After the Exhileration, Work

We all (or at least most of those who would be reading this blog) have heard the Buddhist-inspired saying:  before enlightenment, the laundry.  After enlightenment, the laundry.  The question is whether after the moments of enlightenment can we infuse doing the laundry with more joy, acceptance, and peace.  A young adult acquaintance asked me the other day whether I was readjusting ok.  I did not know to what he was referring, and he had to explain that he was asking how I was doing on my return from my India trip.  “It was just a vacation–albeit an extraordinary one,” I replied.  “Life continues.”

“The good experiences just slip away like dry sand through my fingers,” he made a motion of letting something slip away.
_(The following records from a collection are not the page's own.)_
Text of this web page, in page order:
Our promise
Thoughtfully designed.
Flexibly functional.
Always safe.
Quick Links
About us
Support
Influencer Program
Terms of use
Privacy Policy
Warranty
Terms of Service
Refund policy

“When you practice and when you get older, it will be easier to bring the temporary, good experiences into your life without feeling they are lost when you have moved onto the next thing,” I said with hope that would  actually be true for him, he seemed so bereft.

The yoga teaches us neither to be out searching for the highs nor actively avoiding the lows; the dance of grasping and avoiding is what makes us suffer.  That does not mean that the highs, the times of wild abandoned joy, the experiences of utter fulfillment, of exquisite understanding are of no value.  What brings joy is a thing of wonder and an opportunity to deepen our ability to love and be generous.  They are only a problem if we ruin our time by vainly clinging to or trying to repeat the sensation.  As our practice (and our understanding of a life well-lived and loved) matures, we understand that there is no readjusting in the return to the day to day.  We welcome what we have had, try to remember what we have learned, including how much joy and delight we are able to drink in, and approach each day as another opportunity to seek and share connection.